■ **Exercise**
Go through the entries, filter for the word "coeficientes", and copy every line that has it.

(Dataset records)
--------------------------------
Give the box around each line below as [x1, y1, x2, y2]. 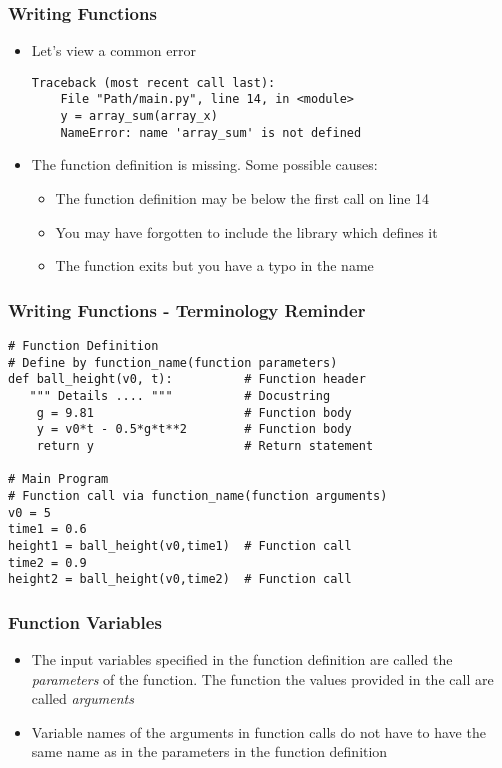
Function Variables [8, 609, 162, 634]
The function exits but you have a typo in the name [55, 255, 374, 276]
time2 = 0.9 [8, 555, 87, 570]
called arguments [31, 688, 134, 709]
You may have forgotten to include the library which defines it [55, 221, 438, 242]
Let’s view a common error [31, 40, 196, 61]
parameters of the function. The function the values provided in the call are [31, 668, 494, 689]
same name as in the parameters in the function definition [31, 741, 388, 762]
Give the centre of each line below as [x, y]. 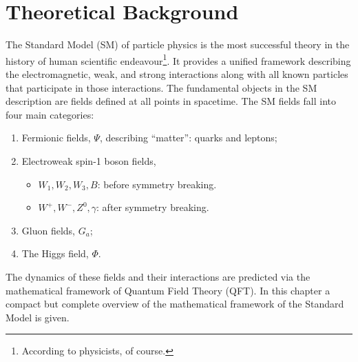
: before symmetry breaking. [157, 184]
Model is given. [38, 317]
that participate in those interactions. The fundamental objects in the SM [161, 87]
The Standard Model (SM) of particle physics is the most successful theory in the [178, 44]
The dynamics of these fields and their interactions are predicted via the [158, 276]
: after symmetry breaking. [153, 207]
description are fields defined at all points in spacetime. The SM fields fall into [171, 101]
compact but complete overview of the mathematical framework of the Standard [175, 304]
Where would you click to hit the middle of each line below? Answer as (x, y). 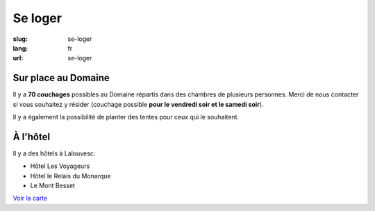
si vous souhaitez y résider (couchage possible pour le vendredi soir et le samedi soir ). (138, 104)
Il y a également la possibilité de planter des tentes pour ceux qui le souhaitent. (126, 117)
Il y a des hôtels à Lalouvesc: (54, 153)
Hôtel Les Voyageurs (60, 166)
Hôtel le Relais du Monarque (70, 176)
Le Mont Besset (53, 186)
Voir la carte (30, 199)
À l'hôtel (32, 136)
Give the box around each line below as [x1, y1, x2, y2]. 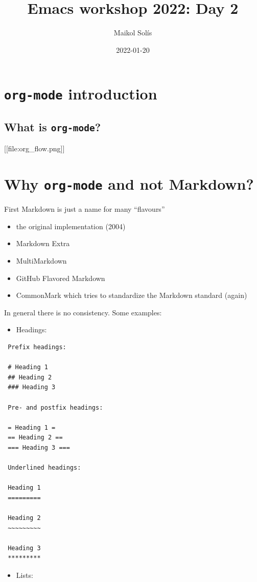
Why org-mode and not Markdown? [4, 173, 254, 194]
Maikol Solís [113, 27, 152, 38]
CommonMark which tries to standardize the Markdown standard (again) [16, 290, 247, 300]
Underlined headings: [8, 464, 81, 472]
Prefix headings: [8, 344, 66, 351]
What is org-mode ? [4, 119, 101, 135]
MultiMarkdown [16, 255, 67, 266]
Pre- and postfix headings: [8, 404, 103, 411]
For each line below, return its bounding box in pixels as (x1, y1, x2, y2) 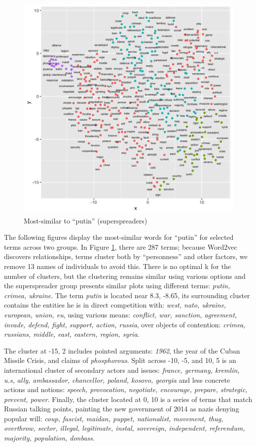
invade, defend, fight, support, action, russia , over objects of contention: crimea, (4, 319, 246, 329)
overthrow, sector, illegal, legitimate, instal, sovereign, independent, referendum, (4, 423, 245, 433)
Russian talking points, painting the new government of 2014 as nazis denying (4, 403, 239, 414)
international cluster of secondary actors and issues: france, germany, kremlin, (4, 364, 240, 375)
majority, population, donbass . (4, 433, 95, 443)
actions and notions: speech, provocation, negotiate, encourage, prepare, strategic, (4, 384, 248, 395)
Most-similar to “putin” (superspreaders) (24, 215, 147, 225)
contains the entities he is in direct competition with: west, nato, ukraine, (4, 300, 226, 310)
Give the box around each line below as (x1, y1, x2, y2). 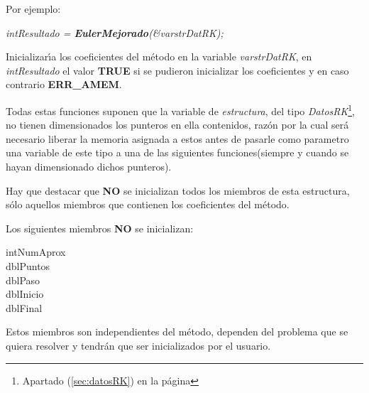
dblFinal (6, 300, 43, 315)
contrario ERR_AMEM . (6, 77, 122, 92)
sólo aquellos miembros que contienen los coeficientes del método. (6, 197, 290, 212)
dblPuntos (6, 258, 50, 273)
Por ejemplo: (6, 1, 61, 16)
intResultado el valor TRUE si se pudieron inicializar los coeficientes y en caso (6, 63, 349, 77)
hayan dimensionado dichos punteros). (6, 159, 172, 173)
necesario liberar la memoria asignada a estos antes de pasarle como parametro (6, 131, 349, 146)
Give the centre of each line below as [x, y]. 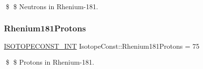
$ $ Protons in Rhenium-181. [50, 62]
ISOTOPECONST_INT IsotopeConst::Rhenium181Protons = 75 [102, 46]
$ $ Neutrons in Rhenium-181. [52, 6]
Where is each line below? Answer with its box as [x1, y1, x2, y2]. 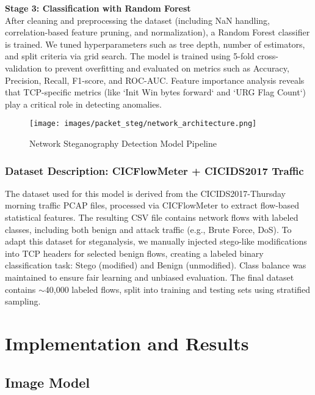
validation [5, 61, 42, 74]
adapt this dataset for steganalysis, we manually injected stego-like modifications [5, 235, 307, 248]
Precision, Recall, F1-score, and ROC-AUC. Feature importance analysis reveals [5, 73, 305, 86]
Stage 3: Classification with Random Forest [5, 2, 191, 14]
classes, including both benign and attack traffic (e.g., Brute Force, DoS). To [5, 223, 292, 235]
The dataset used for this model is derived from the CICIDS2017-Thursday [5, 186, 286, 199]
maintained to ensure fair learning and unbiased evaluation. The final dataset [5, 270, 294, 283]
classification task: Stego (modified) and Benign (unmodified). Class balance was [5, 259, 306, 271]
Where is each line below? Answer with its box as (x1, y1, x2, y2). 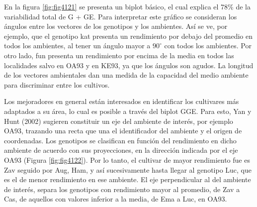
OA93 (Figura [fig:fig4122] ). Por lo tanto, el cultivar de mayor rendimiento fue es (4, 154, 250, 165)
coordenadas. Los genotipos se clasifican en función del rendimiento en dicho (4, 135, 237, 145)
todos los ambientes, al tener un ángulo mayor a (4, 40, 151, 51)
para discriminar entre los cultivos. (4, 79, 110, 90)
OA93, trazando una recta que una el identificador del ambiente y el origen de (4, 125, 242, 136)
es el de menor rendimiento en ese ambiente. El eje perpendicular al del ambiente (4, 174, 251, 185)
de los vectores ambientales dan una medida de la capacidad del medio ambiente (4, 70, 249, 80)
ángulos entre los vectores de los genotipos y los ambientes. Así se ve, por (4, 21, 228, 31)
--------------------------------
■ **Answer section**
sólo aquellos miembros que contienen los coeficientes del método. (6, 197, 290, 212)
intResultado el valor TRUE si se pudieron inicializar los coeficientes y en caso (6, 63, 349, 77)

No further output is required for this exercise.